City of Kankakee v. Small

147 N.E. 404, 317 Ill. 55
CourtIllinois Supreme Court
DecidedApril 24, 1925
DocketNo. 16514. Judgment affirmed.
StatusPublished
Cited by14 cases

This text of 147 N.E. 404 (City of Kankakee v. Small) is published on Counsel Stack Legal Research, covering Illinois Supreme Court primary law. Counsel Stack provides free access to over 12 million legal documents including statutes, case law, regulations, and constitutions.

Bluebook
City of Kankakee v. Small, 147 N.E. 404, 317 Ill. 55 (Ill. 1925).

Opinion

Mr. Justice Stone

delivered the opinion of the court:

Appellant filed its petition in the county court of Kankakee county to confirm a special assessment for the paving of a street in the city of Kankakee. An assessment roll was filed. Appellees objected to the confirmation of the same and filed twenty-seven objections. The principal objections were, that the ordinance was not properly passed, that it was unreasonable and uncertain, and that it was void because of a substantial variance between the engineer’s estimate attached to the ordinance and the ordinance proper, in that the estimate provided the sum of $1651 for court costs and other lawful expenses while the ordinance provided the sum of $1706 for such costs and expenses. The trial court overruled all objections other than the one last referred to and sustained it, held the ordinance void and dismissed the petition. The city has appealed.

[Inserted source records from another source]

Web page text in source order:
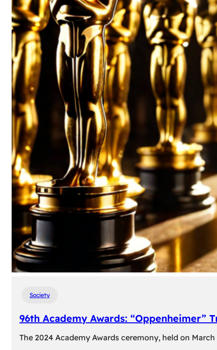
Society
96th Academy Awards: “Oppenheimer”
The 2024 Academy Awards ceremony, held on
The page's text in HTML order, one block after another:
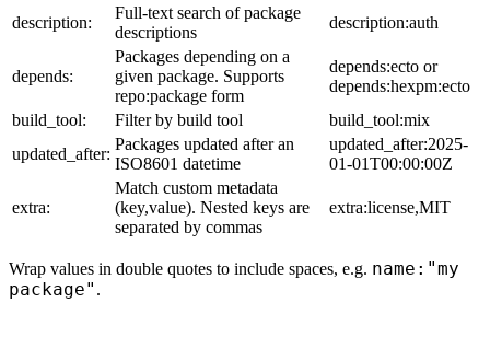
description:
Full-text search of package
descriptions
description:auth
depends:
Packages depending on a
given package. Supports
repo:package form
depends:ecto or
depends:hexpm:ecto
build_tool:
Filter by build tool
build_tool:mix
updated_after:
Packages updated after an
ISO8601 datetime
updated_after:2025-
01-01T00:00:00Z
extra:
Match custom metadata
(key,value). Nested keys are
separated by commas
extra:license,MIT
Wrap values in double quotes to include spaces, e.g. name:"my
package" .
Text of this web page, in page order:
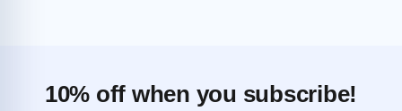
10% off when you subscribe!
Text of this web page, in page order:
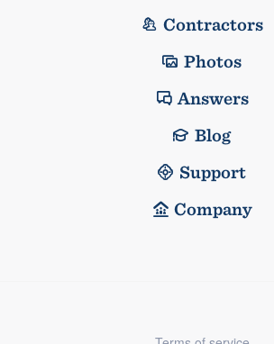
Contractors
Photos
Answers
Blog
Support
Company
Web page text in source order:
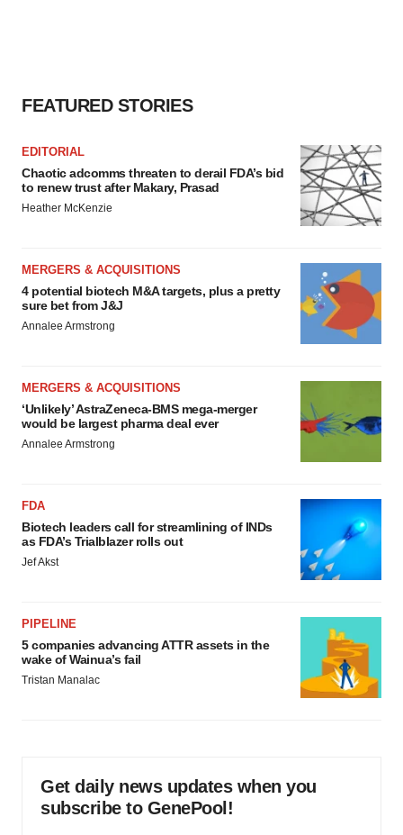
FEATURED STORIES
EDITORIAL
Chaotic adcomms threaten to derail FDA’s bid
to renew trust after Makary, Prasad
Heather McKenzie
MERGERS & ACQUISITIONS
4 potential biotech M&A targets, plus a pretty
sure bet from J&J
Annalee Armstrong
MERGERS & ACQUISITIONS
‘Unlikely’ AstraZeneca-BMS mega-merger
would be largest pharma deal ever
Annalee Armstrong
FDA
Biotech leaders call for streamlining of INDs
as FDA’s Trialblazer rolls out
Jef Akst
PIPELINE
5 companies advancing ATTR assets in the
wake of Wainua’s fail
Tristan Manalac
Get daily news updates when you
subscribe to GenePool!
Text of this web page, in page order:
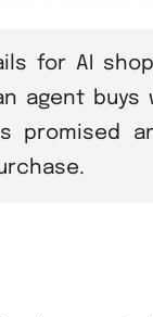
for AI
agent buys
promised
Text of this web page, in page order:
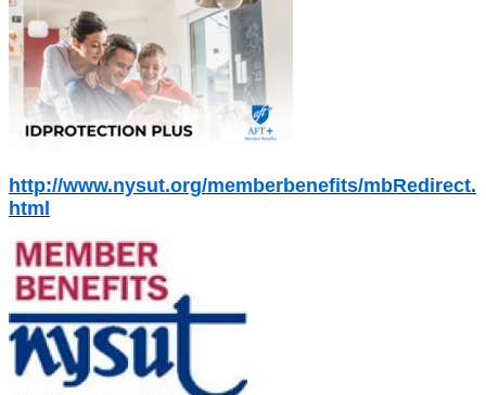
http://www.nysut.org/memberbenefits/mbRedirect.
html

The objectors have filed cross-errors, contending that the court erred in overruling objections filed by them. We will consider first the objection sustained by the trial court.

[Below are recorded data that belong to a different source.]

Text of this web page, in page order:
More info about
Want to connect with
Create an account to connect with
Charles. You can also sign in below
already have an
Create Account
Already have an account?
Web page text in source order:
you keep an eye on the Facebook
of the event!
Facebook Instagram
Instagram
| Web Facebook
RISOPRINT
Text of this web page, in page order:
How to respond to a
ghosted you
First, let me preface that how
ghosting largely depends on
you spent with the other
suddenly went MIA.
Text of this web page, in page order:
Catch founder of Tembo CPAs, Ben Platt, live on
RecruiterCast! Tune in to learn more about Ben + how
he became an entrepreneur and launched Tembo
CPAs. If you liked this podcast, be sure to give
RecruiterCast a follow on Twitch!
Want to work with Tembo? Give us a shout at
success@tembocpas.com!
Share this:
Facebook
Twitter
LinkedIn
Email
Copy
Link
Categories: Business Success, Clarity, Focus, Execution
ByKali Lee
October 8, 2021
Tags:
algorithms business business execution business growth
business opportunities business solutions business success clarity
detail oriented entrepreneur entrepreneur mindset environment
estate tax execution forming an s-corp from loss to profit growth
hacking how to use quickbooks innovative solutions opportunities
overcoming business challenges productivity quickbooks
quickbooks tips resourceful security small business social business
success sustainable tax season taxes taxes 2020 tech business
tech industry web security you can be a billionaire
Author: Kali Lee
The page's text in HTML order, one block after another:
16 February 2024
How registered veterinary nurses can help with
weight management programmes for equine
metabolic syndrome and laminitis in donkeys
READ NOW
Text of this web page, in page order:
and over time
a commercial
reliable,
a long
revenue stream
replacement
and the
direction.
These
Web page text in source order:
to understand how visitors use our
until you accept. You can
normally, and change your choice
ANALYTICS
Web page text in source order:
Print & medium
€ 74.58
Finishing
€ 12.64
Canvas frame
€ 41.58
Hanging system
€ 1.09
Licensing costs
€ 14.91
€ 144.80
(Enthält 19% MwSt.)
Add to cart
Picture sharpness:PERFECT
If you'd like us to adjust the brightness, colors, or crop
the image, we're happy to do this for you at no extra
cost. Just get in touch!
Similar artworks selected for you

The estimate of the cost of the improvement in the resolution of the board of local improvements was: “Court costs and other lawful expenses not in excess of six per cent of the estimated cost of said improvement, $1651.” Section 4 of the ordinance provided: “That the improvement herein provided for, and the whole cost of said improvement, including the sum of seventeen hundred six and no/ioo dollars, being the amount included in the estimate of said engineer of the board of local improvements, hereto attached, as the court costs and other lawful expenses as provided for by section ninety-four (94) of an act entitled ’An act concerning local improvements,’ approved June 14, 1897, as amended, be paid for by special assessment to be levied upon the property specially benefited, to the amount that the same may be legally assessed therefor, in accordance with the act of the General Assembly of the State of Illinois, entitled ‘An act concerning local improvements,’ approved June 14, 1897, and amendments thereto.” It was objected that this difference of $55 constituted a willful and substantial variance between the resolution and the ordinance. The total cost of the improvement as shown by the estimate is $29,220, including the sum of $1651. Section 94 of the Local Improvement act (Smith’s Stat. 1923, p. 351,) provides that in cities, towns and villages having a population of less than 100,000, such city, town or village “may in and by the ordinance providing for the assessment prescribed, provide that a certain sum, not to exceed six percentum of the amount of such assessment,” shall be applied toward the payment of the cost of making and collecting the assessment. While it is the rule that a substantial variance between the estimate and the ordinance vitiates the latter, (Gardner v. City of Chicago, 224 Ill. 254; Clarke v. City of Chicago, 185 id. 354;) the matter of costs and expenses of the proceeding is fixed by statute, and the city council has power to pass an ordinance providing that such costs and expenses shall be paid by special assessment up to the statutory limit of six per cent, and the provision of the ordinance was not illegal except as to the excess above six per cent. (Village of River Forest v. Cummings, 261 Ill. 228.) It was therefore error on the part of the court to sustain the objection to the ordinance except as to the $55 in excess of six per cent of the cost of the improvement, and it was error to dismiss the petition on that ground.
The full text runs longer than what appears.